Visualization and analysis of the network
Further analysis and visualization of the network were conducted using Cytoscape software (v3.10.2) [10]. Respective STRING networks were analyzed on Cytoscape using MCODE and CytoHUBba plugins. The networks were analyzed by MCODE and densely connected regions (clusters) within large PPI networks were identified. CytoHUBba was used to identify important nodes and subnetworks [11]. All 12 algorithms in cytoHUBba were used for analysis, namely: Degree Centrality, Betweenness Centrality, Closeness Centrality, Stress Centrality, Eccentricity, Radiality, BottleNeck, Edge Percolated Component (EPC), Maximum Neighborhood Component (MNC), Density of MNC (DMNC), Clustering Coefficient, and Maximal Clique Centrality (MCC).
Functional analysis
Gene set enrichment was performed using Enrichr-KG and GeneMANIA online bioinformatic tools to explore associations with known metabolic pathways, particularly cholesterol metabolism, adipocytokine signaling, and AMP-activated protein kinase (AMPK) regulation. Pathways with an adjusted p-value of less than 0.005 were considered [12, 13].
Results
GEO dataset processing to extract common DEGs
For BC, four GEO datasets with accession numbers GSE29044, GSE15852, GSE89116, and GSE61304 for the Asian population and three GEO datasets with accession numbers GSE42568, GSE21422, and GSE29431 for the European population were retrieved from the freely accessible NCBI-GEO database. GSE15852 https://www.ncbi.nlm.nih.gov/geo/query/acc.cgi?acc=GSE15852 (Malaysia), GSE29044 https://www.ncbi.nlm.nih.gov/geo/query/acc.cgi?acc=GSE29044 (Riyadh, Saudi Arabia), GSE89116 https://www.ncbi.nlm.nih.gov/geo/query/acc.cgi?acc=GSE89116 (New Delhi, India), and GSE61304 https://www.ncbi.nlm.nih.gov/geo/query/acc.cgi?acc=GSE61304 (Singapore) datasets were chosen for BC analysis of Asian population and GSE29431 https://www.ncbi.nlm.nih.gov/geo/query/acc.cgi?acc=GSE29431 (Barcelona, Spain), GSE21422 https://www.ncbi.nlm.nih.gov/geo/query/acc.cgi?acc=GSE21422 (Berlin, Germany), and GSE42568 https://www.ncbi.nlm.nih.gov/geo/query/acc.cgi?acc=GSE42568 (Dublin, Ireland) were chosen for the European population. Samples were taken from patients of different age groups and at different stages of cancer progression, DGE analysis results of these datasets provide HUB genes whose expression in BC could be dependent on environmental factors, diet, genetic history, and lifestyle disorders. Set of images in Figure 2a graphical representation of DEGs in Asian datasets, and set of images in Figure 2b graphical representation of DEGs in European datasets.

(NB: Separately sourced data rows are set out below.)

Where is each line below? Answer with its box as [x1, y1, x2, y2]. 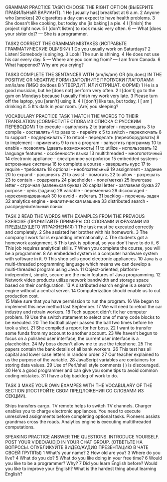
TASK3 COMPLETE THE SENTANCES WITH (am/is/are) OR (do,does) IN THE [5, 72, 162, 77]
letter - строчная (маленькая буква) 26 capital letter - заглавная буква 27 [5, 182, 161, 188]
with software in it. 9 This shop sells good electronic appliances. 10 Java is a [5, 256, 162, 262]
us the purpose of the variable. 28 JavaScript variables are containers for [5, 357, 156, 362]
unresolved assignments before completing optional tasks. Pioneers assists [5, 413, 161, 419]
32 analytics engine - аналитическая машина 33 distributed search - [5, 198, 149, 204]
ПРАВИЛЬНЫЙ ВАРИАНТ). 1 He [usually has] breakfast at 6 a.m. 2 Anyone [5, 10, 160, 16]
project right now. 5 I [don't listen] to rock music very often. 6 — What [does [5, 26, 162, 32]

Graphical representation of DEGs. (a) Graphical representation of DEGs in Asian dataset; (b) graphical representation of DEGs in European dataset. DCIS: ductal carcinoma in situ; DEGs: differentially expressed genes; Exp: gene expression value; FC: fold change. Red points represent genes that are significantly upregulated in breast cancer. Blue points represent genes that are significantly upregulated in healthy tissue. Gray points represent genes that are not significantly different in expression between the two conditions
PPI network
In total, 2,950 upregulated DEGs were extracted from the three datasets, and were utilized to construct the PPI network for the European population and 456 upregulated DEGs were extracted from the four datasets, and were utilized to construct the PPI network for the Asian population. The PPI networks obtained from STRING [9] are shown in supplementary figures: Figures S1–7.
Common gene selection
The common genes were shortlisted using Bioinformatics & Evolutionary Genomics Venn diagram generator tool [14]. In selected BC datasets, we selected the genes which had minimum of 3 common algorithms in that particular dataset, for each (intra-dataset comparison), files are attached in the Supplementary material under CytoHUBba algorithms and CytoHUBba analysis. Followed by, every dataset’s selected gene list to check for common genes within them (inter-dataset comparison) to get HUB genes. The lists are mentioned in Table 1.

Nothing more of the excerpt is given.